:: Input records ::

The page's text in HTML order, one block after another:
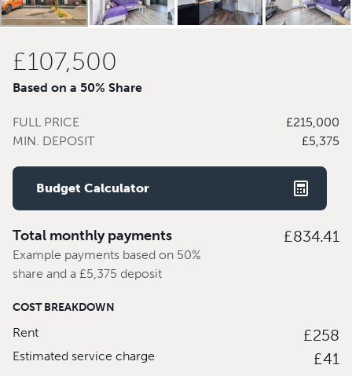
£107,500
Based on a 50% Share
FULL PRICE
£215,000
MIN. DEPOSIT
£5,375
Budget Calculator
Total monthly payments
Example payments based on 50%
share and a £5,375 deposit
£834.41
COST BREAKDOWN
Rent £258
Estimated service charge £41
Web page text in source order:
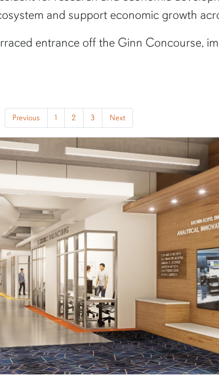
and support economic growth
entrance off the Ginn Concourse,
Previous 1 2 3 Next
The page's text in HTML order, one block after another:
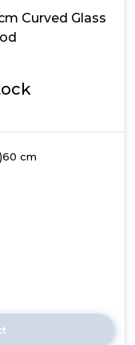
HoodCurved Glass
cm
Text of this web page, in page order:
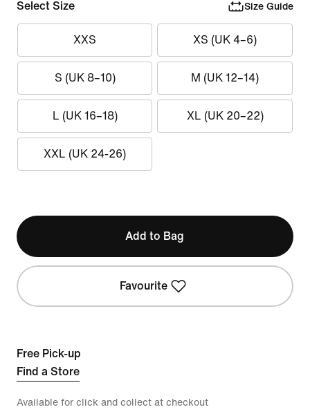
Select Size Size Guide
XXS XS (UK 4–6)
S (UK 8–10) M (UK 12–14)
L (UK 16–18) XL (UK 20–22)
XXL (UK 24-26)
Add to Bag
Favourite
Free Pick-up
Find a Store
Available for click and collect at checkout

:::

■ What is needed
Starting at the line that contains "Web page text", return every line through the end of the records above exactly as written, and return no pictures.

■ Response to the exercise
Web page text in source order:
and support economic growth
entrance off the Ginn Concourse,
Previous 1 2 3 Next
The page's text in HTML order, one block after another:
HoodCurved Glass
cm
Text of this web page, in page order:
Select Size Size Guide
XXS XS (UK 4–6)
S (UK 8–10) M (UK 12–14)
L (UK 16–18) XL (UK 20–22)
XXL (UK 24-26)
Add to Bag
Favourite
Free Pick-up
Find a Store
Available for click and collect at checkout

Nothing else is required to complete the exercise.